Reseña de El surgimiento de la cultura burguesa: personas, hogares y ciudades en la España del siglo XIX, de Jesús Cruz Valenciano

La muerte de Isidoro Álvarez, presidente de El Corte Inglés, hace unas semanas me hizo pensar en que desaparecía un estilo de empresario que ya no se estila: un hombre hecho a sí mismo que entró a trabajar muy joven en la empresa de su tío, Ramón Areces, compaginando el oficio con la carrera de Económicas y Ciencias Empresariales. Álvarez, como un Mr. Selfridge español de la segunda mitad del siglo XX, fue un devoto católico pero con mentalidad empresarial protestante.

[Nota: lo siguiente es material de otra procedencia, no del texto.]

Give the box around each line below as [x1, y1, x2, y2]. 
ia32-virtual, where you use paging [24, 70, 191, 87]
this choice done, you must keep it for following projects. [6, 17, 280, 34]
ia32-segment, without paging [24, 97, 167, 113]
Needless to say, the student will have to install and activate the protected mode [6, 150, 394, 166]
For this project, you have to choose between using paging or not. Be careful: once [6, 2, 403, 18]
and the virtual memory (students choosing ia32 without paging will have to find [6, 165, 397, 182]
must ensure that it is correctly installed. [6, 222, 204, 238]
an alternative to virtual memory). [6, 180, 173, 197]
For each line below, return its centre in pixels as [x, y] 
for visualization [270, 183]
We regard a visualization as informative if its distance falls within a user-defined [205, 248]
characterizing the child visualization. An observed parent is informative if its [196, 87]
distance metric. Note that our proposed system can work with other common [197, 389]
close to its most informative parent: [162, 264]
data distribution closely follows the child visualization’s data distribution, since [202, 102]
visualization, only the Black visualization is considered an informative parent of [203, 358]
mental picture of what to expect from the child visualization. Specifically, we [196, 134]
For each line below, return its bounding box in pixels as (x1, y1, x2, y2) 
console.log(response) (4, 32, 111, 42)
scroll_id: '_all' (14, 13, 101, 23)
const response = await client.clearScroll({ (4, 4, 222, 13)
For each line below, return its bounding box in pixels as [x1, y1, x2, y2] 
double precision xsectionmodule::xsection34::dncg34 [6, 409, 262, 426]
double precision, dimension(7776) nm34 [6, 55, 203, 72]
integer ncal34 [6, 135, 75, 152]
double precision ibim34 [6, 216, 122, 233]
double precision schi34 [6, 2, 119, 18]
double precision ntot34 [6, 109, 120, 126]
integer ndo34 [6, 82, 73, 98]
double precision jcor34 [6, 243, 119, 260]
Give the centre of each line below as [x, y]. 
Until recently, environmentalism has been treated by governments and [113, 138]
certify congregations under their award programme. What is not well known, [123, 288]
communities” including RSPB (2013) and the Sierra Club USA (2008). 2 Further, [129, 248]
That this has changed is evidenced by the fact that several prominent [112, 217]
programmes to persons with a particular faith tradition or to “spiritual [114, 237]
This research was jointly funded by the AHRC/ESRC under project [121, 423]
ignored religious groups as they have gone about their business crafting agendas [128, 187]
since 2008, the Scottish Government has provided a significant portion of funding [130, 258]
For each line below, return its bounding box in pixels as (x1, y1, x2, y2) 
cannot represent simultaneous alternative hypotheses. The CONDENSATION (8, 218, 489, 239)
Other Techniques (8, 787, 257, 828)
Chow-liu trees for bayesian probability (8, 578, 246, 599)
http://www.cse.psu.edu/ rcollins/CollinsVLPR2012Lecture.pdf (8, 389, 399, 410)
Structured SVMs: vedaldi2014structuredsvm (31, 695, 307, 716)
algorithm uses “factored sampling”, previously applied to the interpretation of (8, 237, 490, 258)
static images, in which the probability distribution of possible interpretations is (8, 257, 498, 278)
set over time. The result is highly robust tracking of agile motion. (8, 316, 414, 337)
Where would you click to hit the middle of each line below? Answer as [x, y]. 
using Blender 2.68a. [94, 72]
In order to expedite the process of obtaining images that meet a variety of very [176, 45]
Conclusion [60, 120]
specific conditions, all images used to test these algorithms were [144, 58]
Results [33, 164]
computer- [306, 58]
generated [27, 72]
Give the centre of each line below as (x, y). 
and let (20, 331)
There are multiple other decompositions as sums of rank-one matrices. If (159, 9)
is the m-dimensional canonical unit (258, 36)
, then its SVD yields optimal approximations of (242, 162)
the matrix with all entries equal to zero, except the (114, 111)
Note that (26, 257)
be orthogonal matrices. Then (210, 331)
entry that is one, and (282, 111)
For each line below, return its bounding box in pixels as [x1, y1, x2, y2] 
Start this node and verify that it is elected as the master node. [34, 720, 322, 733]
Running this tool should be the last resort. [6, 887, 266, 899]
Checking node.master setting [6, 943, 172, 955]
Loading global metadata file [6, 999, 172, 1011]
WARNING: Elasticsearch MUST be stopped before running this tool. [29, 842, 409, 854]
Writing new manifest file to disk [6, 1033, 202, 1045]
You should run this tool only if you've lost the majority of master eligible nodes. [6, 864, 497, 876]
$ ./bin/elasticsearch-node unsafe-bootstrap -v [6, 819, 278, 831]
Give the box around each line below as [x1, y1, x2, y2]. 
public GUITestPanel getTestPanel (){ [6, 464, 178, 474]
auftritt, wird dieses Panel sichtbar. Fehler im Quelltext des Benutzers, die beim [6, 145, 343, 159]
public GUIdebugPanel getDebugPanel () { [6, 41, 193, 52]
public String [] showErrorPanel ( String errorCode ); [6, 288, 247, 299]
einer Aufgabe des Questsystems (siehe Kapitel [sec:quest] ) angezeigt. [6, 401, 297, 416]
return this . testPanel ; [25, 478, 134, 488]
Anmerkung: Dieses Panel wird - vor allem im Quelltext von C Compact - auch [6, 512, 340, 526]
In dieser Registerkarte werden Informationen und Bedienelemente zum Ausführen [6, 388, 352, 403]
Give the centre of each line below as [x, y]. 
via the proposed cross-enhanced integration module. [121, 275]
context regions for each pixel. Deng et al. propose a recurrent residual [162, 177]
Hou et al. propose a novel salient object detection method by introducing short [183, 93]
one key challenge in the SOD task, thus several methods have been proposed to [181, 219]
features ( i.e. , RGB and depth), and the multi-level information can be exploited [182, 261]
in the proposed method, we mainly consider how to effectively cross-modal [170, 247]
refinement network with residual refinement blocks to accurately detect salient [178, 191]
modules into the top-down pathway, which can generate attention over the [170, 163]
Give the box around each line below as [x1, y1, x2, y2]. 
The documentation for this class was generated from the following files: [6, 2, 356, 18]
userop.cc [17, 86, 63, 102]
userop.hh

Un hombre que trabajaba casi cada día (obligando a sus directivos a hacer prácticamente lo mismo), y que solía presentarse, sin anunciarse previamente, en las diversas tiendas de sus grandes almacenes para observar de cerca cómo funcionaban y cómo atendían los dependientes a la clientela, una de sus obsesiones. Pensar en El Corte Inglés, por otro lado, lleva a recordar la expansión de la empresa desde los años del “desarrollismo”, en la década de 1960, y en la creación de una marca propia: desde siempre El Corte Inglés ha simbolizado un tipo de tiendas pensadas para todas las capas sociales, pero con una mentalidad y una cultura del consumo aptas para un estamento social determinado. 

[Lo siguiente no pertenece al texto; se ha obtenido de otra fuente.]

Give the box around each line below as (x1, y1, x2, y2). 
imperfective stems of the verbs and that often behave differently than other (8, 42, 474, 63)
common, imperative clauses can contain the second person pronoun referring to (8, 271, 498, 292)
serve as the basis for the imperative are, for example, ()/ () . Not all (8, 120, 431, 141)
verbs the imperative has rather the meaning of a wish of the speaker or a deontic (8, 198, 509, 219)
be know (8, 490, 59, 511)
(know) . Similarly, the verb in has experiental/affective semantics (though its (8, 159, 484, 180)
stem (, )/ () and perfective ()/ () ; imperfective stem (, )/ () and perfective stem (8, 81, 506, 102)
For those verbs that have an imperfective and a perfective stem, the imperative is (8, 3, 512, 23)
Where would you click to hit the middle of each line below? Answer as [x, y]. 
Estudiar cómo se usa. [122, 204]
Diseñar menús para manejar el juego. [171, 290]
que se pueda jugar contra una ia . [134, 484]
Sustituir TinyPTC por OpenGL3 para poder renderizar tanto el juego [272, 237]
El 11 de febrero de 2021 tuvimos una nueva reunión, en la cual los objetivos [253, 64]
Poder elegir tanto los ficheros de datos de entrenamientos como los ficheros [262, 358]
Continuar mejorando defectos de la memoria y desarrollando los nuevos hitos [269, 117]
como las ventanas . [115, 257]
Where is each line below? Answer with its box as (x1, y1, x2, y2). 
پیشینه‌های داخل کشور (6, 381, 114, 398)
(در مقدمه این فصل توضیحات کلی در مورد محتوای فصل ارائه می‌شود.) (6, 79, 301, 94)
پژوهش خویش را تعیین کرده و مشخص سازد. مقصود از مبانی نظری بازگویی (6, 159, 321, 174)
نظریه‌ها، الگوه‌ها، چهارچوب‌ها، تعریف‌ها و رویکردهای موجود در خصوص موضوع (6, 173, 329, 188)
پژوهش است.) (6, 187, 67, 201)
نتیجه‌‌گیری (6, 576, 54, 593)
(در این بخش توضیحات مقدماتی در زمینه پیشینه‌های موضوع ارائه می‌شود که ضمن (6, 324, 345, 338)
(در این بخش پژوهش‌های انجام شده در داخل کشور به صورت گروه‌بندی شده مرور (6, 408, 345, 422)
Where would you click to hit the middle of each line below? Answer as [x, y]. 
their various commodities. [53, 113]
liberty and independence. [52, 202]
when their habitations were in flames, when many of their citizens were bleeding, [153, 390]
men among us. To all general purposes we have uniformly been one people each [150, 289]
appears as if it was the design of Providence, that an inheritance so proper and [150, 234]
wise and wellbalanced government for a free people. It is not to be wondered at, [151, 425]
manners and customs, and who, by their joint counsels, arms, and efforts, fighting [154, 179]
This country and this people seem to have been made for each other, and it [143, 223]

De hecho, «tradicionalmente» –ahora menos tras la «democratización» de los gustos y la estandarización de productos «lujo» con las marcas blancas y los asequibles «clubes del gourmet»– hemos tenido la idea de que ir a comprar a una tienda de El Corte Inglés significa adquirir per se un estatus y un gusto, por no decir incluso un glamur, propios de una cultura refinada. En los años ochenta y noventa del pasado siglo era común pensar en que los precios más caros de El Corte Inglés y el modelo de negocio que representaba eran propios de un tipo de consumo propio de clases medias-altas con un elevado poder adquisitivo; cuántas veces no habremos oído que ir a comprar al supermercado de El Corte Inglés era sinónimo de un estilo de vida y de unos gustos «burgueses». Y, con todo, la imagen que desprende (o que desprendía hace unos años) el cliente medio de estos grandes almacenes es más propio del siglo XIX que del XX, pues en España ya existieron en el Ochocientos negocios semejantes para un cliente determinado: el hombre y la mujer finos, los participantes de la sociedad de buen tono que, al margen de la aristocracia y la Iglesia, formaban las clases medias adineradas que convenimos en llamar «burguesía». ¿Pero en qué momento surgen las actitudes, los gustos, el ocio y el entretenimiento o el exclusivismo que asociamos a esa «burguesía»?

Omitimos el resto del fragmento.